1. With emergent properties, the "universe" affected by this new property is a subset of the original universe. For example, the amount of living matter on the Earth is a small percentage of the entire mass of
the universe. So we see that dark matter is much more prevalent than matter that was effected by gravity. We would also see that dark matter would not be effected by gravity, but may have some other properties in common with gravitational matter (like quantum properties).

2. The pace of evolution increases by about an order of magnitude once the emergent property is entrenched. I don't have all of the data, but I'd bet that the time create galaxies and solar system is an order of magnitude shorter than the previous (non-gravitational) epoch.

3. Most, maybe all, gravitational models approach a singularity as the model approaches the "Big Bang." If gravity did not exist at the Big Bang, then the singularity is eliminated.


One of the things I haven't seen any research on would address the question: "Was there a point in the universe history where gravity didn't exist?"
starwine
I have a curiosity question... we assume that the universe must reach a conclusion like the big chill or the big crunch and now the possible big rip, but is it not possible that we reach some in-between state where the forces act equally upon each other? Where we end up with a 50/50 reaction of (i.e.) gravity reacting to dark matter (or all unknown factors reacting in tandem to 50/50 state)?
rwjefferson
GR predicts that all energy is levity (as in ‘dark energy’).

e=mc2 demonstrates that mass is in verse energy by spacetime constant; m=e/c2
Inverse means equal and opposite.

Mass is a particle; energy is a wave.
The natural state of mass is rest; the natural state of energy is velocity max.
Mass is gravity; energy is levity.

As mass velocity exceeds 50% velocity max; properties of wave and levity predominate over the properties of particle and gravity.

f=ma defines force as acceleration
f=ma fixes space and time
e=mc2 fixes (‘warps’) space by relative time
f=(e/c2)a accelerates (‘the warp of’) space toward mass

Dark stuff is required only as space is not recognized as also fluent.

Spacemonkeys
Consider the breed of space monkeys called by some as gravitons. Though infinitesimal by size, they are infinite by number.

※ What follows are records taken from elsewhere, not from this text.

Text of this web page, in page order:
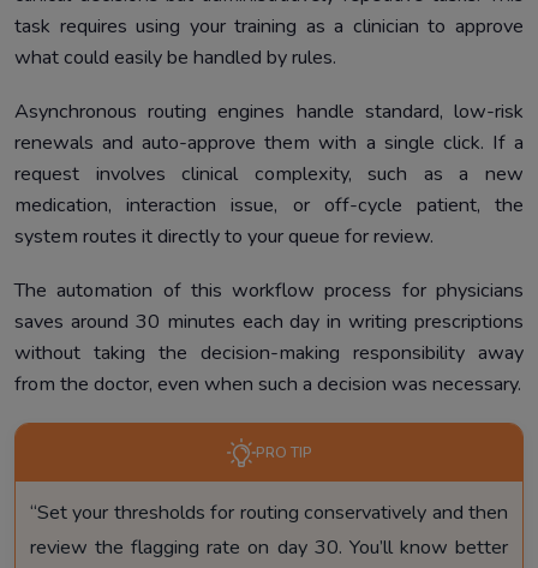
task requires using your training as a clinician to approve
what could easily be handled by rules.
Asynchronous routing engines handle standard, low-risk
renewals and auto-approve them with a single click. If a
request involves clinical complexity, such as a new
medication, interaction issue, or off-cycle patient, the
system routes it directly to your queue for review.
The automation of this workflow process for physicians
saves around 30 minutes each day in writing prescriptions
without taking the decision-making responsibility away
from the doctor, even when such a decision was necessary.
PRO TIP
“Set your thresholds for routing conservatively and then
review the flagging rate on day 30. You’ll know better
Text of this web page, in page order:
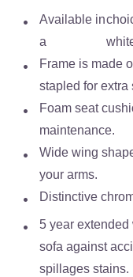
Available in
a
Frame is made
stapled for extra
Foam seat
maintenance.
Wide wing
your arms.
Distinctive
5 year
sofa against
spillages stains.

Some claim them even as space itself.

Yet rest assured that the flight of these pesky monkeys is always straight and true and constant... unless, of course, spacetime bananas are involved.

Spacetime bananas are found in two inverse (equal and opposite) flavors: mass and energy. Like moths to a flame, these pesky space monkeys curve toward increasing flavor of mass even as they flee from increasing odor of energy.

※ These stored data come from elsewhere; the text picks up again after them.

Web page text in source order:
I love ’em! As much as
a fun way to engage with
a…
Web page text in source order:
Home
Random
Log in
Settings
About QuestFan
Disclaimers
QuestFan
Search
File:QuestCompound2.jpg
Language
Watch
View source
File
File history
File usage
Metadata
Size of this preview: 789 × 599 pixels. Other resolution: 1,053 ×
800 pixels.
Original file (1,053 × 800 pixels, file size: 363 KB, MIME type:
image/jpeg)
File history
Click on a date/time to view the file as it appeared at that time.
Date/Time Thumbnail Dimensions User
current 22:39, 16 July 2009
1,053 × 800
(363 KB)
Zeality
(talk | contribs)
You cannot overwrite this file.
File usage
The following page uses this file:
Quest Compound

Yet hold no doubt, these monkeys do in deed exist. For although these particular space monkeys have yet been shown directly; the waves of their flight en mass are easily observed and quantified and in verse predicted.


Peace
rwjefferson
TheUnknownUniverse
[COLOR=blue]

In a theory that explains the current value of the Hubble constant and the deceleration parameter, the dark energy is the entropy density of spacetime.
This is explained in arXiv:0806.1277v1 [gr-qc].